There are also the methods of Maurer and Shawe-Taylor. The latter is described in FIPS 186-4. Menezes et al. describes them both. These build up provable random primes -- no primality testing needed (though if you are implementing this I strongly recommend doing tests and assertions throughout the code -- including perhaps having it output a primality proof which is verified by other code). (Added 2017:) As mentioned in a comment, a GMP implementation of Shawe-Taylor is very similar in speed to the trivial method. Maurer's algorithm is perhaps 1.5x slower (it works harder to maintain diversity vs. S-T).
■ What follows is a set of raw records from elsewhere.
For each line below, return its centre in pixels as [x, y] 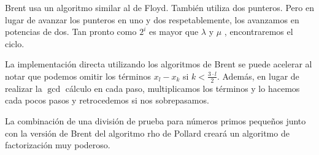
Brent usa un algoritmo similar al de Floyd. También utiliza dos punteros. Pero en [159, 7]
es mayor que [174, 32]
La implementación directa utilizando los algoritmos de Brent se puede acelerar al [159, 64]
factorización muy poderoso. [58, 145]
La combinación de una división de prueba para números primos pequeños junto [156, 120]
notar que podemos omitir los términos [78, 76]
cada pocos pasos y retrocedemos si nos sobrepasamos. [107, 100]
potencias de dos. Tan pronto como [71, 32]
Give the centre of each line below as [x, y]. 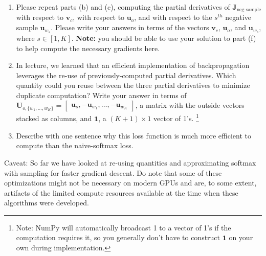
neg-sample [249, 10]
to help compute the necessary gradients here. [88, 48]
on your [241, 237]
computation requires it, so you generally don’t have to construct [118, 237]
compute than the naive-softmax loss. [75, 145]
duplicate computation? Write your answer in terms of [101, 95]
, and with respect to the [173, 17]
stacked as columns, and [54, 118]
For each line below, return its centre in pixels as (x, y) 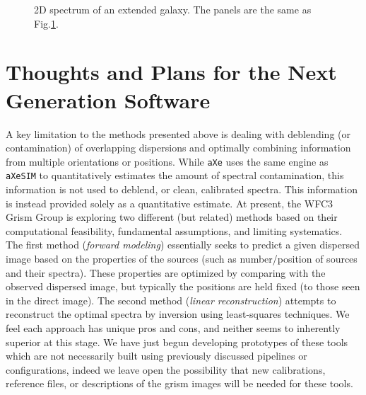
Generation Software (108, 99)
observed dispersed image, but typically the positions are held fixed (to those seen (183, 286)
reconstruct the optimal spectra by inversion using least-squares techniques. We (178, 314)
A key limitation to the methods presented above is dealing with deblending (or (178, 133)
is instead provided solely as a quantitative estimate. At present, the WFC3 (170, 203)
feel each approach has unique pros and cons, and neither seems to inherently (173, 327)
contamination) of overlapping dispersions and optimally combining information (178, 148)
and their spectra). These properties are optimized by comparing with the (166, 272)
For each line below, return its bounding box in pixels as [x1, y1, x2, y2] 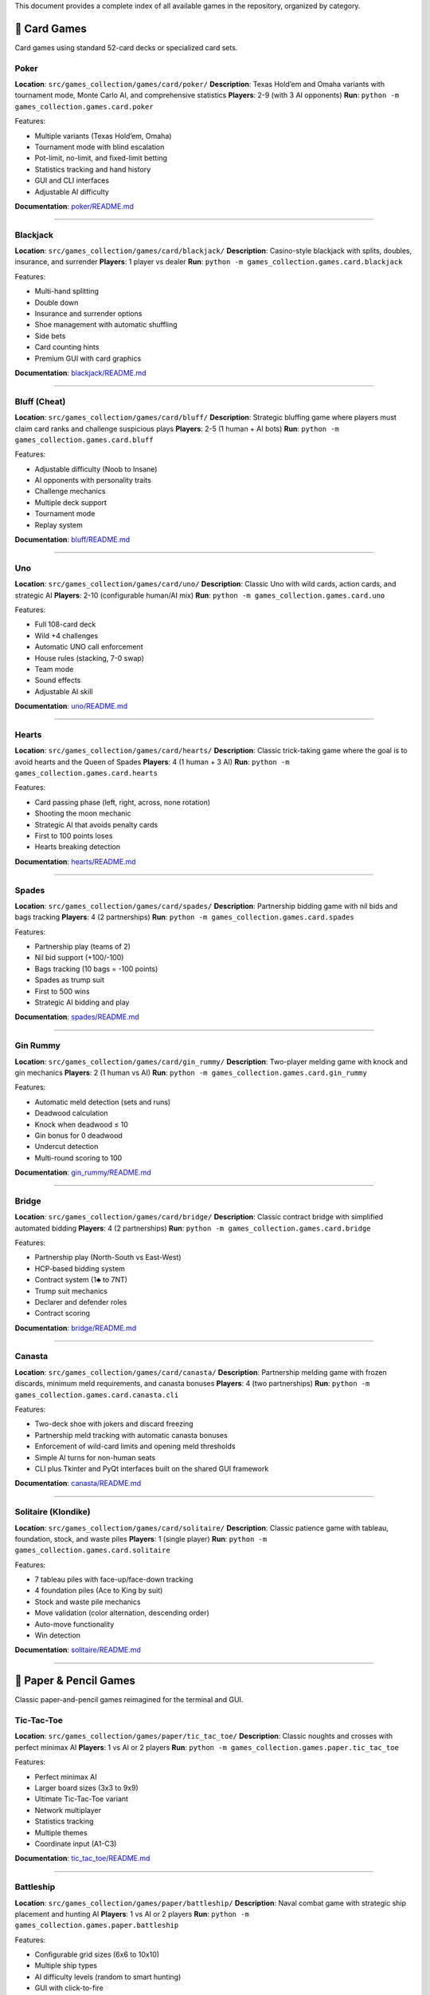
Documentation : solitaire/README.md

For primality testing, see FIPS 186-4 for some detailed info including detailed algorithms and numbers of tests recommended for given security levels. In practice, random composites of this size are highly unlikely to pass even a single Miller-Rabin test, hence you will almost certainly be doing only 1 test per composite, followed by the full suite for your probable prime.
Details of test performance optimization can be seen in something like this answer. The goal is to reject composites as fast as possible.
As fkraiem points out, primality testing is far, far easier than factoring. Some example times for 2048-bit (616 digit) numbers:
- a single M-R test takes ~2 milliseconds
- random primes using BPSW plus some extra M-R tests takes 0.25 seconds on a Macbook.
- random constructive proven primes takes 0.25 - 1 second.
- random BPSW prime plus generic proof (APR-CL or ECPP) in about 30 seconds
The last (random prime followed by proof) is almost never used, except perhaps for the smaller DSA primes (proving a 160-bit or 256-bit number is very fast). But this shows even for this size it can be done in a reasonable time.